Two-stages of segmentation to improve accuracy of deep learning models based on dairy cow morphology Amril Mutoi Siregar; Yohanes Aris Purwanto; Sony Hartono Wijaya; Nahrowi Nahrowi
International Journal of Electrical and Computer Engineering (IJECE) Vol 13, No 2: April 2023
Publisher : Institute of Advanced Engineering and Science

Show Abstract | Download Original | Original Source | Check in Google Scholar | DOI: 10.11591/ijece.v13i2.pp2093-2100

Abstract

Computer vision deals with image-based problems, such as deep learning, classification, and object detection. This study classifies the quality of dairy parents into three, namely high, medium, and low based on morphology by focusing on Bogor Indonesia farms.
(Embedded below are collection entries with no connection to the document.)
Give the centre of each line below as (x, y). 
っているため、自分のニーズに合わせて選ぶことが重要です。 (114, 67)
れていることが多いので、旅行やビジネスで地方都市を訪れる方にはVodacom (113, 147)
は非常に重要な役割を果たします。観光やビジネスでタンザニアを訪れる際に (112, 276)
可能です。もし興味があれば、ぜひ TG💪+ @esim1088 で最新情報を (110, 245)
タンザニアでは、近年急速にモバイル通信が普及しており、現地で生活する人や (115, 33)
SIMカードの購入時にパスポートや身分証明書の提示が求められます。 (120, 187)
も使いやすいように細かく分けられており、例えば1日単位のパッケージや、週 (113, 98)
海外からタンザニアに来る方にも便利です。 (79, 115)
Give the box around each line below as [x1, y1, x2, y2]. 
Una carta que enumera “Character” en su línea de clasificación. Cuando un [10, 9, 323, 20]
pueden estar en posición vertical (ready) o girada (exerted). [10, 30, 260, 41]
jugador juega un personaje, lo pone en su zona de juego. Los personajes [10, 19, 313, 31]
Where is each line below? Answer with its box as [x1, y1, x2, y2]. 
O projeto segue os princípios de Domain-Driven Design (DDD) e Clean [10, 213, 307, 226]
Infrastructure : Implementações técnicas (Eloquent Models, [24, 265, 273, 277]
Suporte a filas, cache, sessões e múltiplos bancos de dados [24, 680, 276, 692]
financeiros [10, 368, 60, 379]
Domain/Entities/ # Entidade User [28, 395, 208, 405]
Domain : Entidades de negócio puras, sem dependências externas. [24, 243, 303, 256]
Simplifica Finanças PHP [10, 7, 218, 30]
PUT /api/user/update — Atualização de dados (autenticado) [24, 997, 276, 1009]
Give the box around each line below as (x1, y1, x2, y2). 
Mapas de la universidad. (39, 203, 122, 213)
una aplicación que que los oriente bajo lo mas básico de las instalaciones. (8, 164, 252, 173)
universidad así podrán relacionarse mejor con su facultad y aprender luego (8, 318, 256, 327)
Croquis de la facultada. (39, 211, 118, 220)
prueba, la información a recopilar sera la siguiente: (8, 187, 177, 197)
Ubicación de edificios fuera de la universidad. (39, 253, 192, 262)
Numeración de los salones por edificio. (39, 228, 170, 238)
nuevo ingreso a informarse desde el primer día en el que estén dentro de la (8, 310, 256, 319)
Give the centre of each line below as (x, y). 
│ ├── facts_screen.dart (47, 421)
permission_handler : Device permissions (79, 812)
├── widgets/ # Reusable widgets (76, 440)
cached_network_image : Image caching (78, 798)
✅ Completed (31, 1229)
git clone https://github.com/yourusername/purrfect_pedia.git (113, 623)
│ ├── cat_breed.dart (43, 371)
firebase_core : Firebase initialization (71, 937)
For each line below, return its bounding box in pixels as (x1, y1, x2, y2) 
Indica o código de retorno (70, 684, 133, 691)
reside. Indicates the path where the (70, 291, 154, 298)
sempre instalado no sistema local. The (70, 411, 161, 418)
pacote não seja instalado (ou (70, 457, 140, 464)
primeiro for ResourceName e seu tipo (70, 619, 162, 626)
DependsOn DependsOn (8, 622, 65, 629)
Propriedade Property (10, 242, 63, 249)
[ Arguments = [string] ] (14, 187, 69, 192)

The morphological images used are the side and back of dairy cows and the challenge is to determine the optimal accuracy of the model for it to be implemented into an automated system. The 2-step mask region-based convolutional neural network (mask R-CNN) and Canny segmentation algorithm were continuously used to classify the convolutional neural network (CNN) in order to obtain optimal accuracy. When testing the model using training and testing ratios of 90:10 and 80:20, it was evaluated in terms of accuracy, precision, recall, and F1-score. The results showed that the highest model produced an accuracy of 85.44%, 87.12% precision, 83.79% recall, and 84.94% F1-score. Therefore, it was concluded that the test result with 2-stages of segmentation was the best.